Abstract:
Most companies have their own IT infrastructure that consists of complex systems and services. The stability of systems and services is important for companies, as problems with them can lead to loss of resources and human time. Thus, it is important to analyze previous IT service outages, which aims to identify and adjust the most critical and vulnerable elements of the infrastructure that are prone to breakage or failure. Research objective is to develop a new algorithm for improving the stability of IT infrastructure of a company by analyzing and taking into account the statistics of previous services outages. As a result, a new algorithm is proposed to identify and fix problems in IT services before they lead to serious consequences and reduce the time to find the source of problem. The algorithm is based on two new metrics: availability and reliability, which distinctive feature is the consideration of statistics of previous failures and outages in the system.

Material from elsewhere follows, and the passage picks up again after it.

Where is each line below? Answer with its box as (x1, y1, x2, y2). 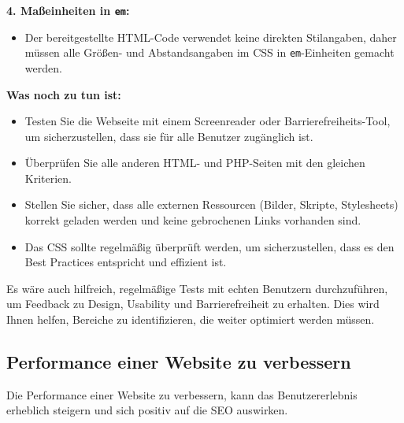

The architecture of a high-performance software tool that allows real-time monitoring and evaluation of IT services stability metrics is presented. The effectiveness of the proposed algorithm is demonstrated by implementing it in a software tool and observing the growth of stability indicators – availability and reliability – after the detection and elimination of a weak link in IT services. The use of the developed algorithm allowed to reduce the time during which the material and human resources of the company were idle by 25%. The practical significance of the presented algorithm was tested in one of the large industrial information technology companies with more than 10000 employees. Based on the information obtained with created software, it was possible to obtain recommendations for improving the stability of company's IT services.
Keywords:metrics, availability, reliability, stability, IT infrastructure, outage, monitoring.